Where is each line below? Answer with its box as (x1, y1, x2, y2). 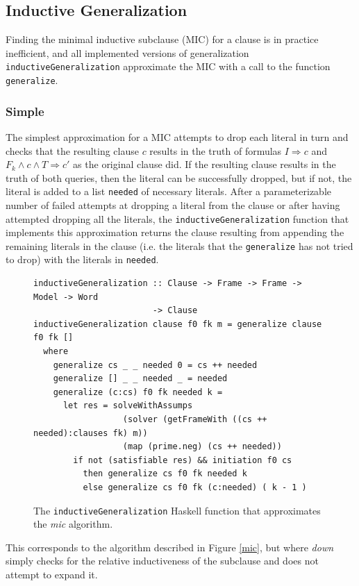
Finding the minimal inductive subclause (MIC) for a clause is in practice (6, 32, 319, 47)
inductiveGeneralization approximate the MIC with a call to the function (6, 59, 331, 74)
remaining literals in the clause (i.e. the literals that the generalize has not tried (6, 238, 353, 253)
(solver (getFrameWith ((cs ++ (122, 415, 267, 425)
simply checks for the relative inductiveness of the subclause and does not (6, 553, 319, 568)
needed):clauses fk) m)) (33, 428, 148, 438)
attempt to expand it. (6, 567, 98, 582)
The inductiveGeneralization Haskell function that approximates (33, 503, 321, 517)
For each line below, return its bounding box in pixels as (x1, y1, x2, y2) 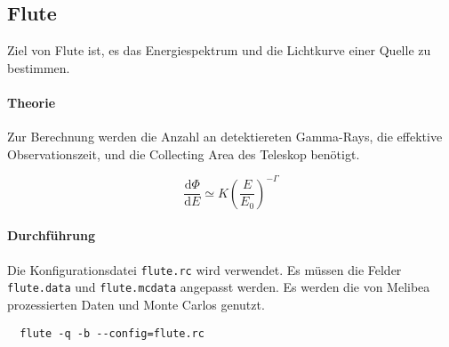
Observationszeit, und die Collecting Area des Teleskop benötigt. (7, 144, 360, 163)
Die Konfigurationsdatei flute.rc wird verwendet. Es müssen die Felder (7, 260, 402, 278)
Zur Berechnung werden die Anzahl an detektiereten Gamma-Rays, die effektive (7, 127, 443, 146)
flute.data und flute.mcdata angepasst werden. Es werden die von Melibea (7, 278, 430, 296)
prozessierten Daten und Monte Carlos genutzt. (7, 295, 265, 313)
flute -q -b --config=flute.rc (20, 327, 204, 340)
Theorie (7, 93, 56, 111)
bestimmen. (7, 58, 70, 77)
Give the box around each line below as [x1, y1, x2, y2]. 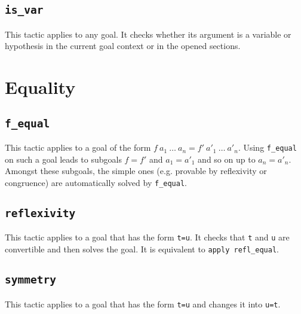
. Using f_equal [238, 141, 297, 154]
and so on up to [198, 153, 256, 165]
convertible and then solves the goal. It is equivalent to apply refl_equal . [5, 243, 279, 255]
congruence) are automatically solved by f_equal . [5, 176, 188, 188]
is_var [5, 4, 44, 17]
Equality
::::::::::
What you need to do: Using the data above, output the line that has "remaining literals in", the line that has "Give the box", and whatever lines fall between, each exactly as it stands and without pictures.

Result of this exercise:
remaining literals in the clause (i.e. the literals that the generalize has not tried (6, 238, 353, 253)
(solver (getFrameWith ((cs ++ (122, 415, 267, 425)
simply checks for the relative inductiveness of the subclause and does not (6, 553, 319, 568)
needed):clauses fk) m)) (33, 428, 148, 438)
attempt to expand it. (6, 567, 98, 582)
The inductiveGeneralization Haskell function that approximates (33, 503, 321, 517)
For each line below, return its bounding box in pixels as (x1, y1, x2, y2) 
Observationszeit, und die Collecting Area des Teleskop benötigt. (7, 144, 360, 163)
Die Konfigurationsdatei flute.rc wird verwendet. Es müssen die Felder (7, 260, 402, 278)
Zur Berechnung werden die Anzahl an detektiereten Gamma-Rays, die effektive (7, 127, 443, 146)
flute.data und flute.mcdata angepasst werden. Es werden die von Melibea (7, 278, 430, 296)
prozessierten Daten und Monte Carlos genutzt. (7, 295, 265, 313)
flute -q -b --config=flute.rc (20, 327, 204, 340)
Theorie (7, 93, 56, 111)
bestimmen. (7, 58, 70, 77)
Give the box around each line below as [x1, y1, x2, y2]. 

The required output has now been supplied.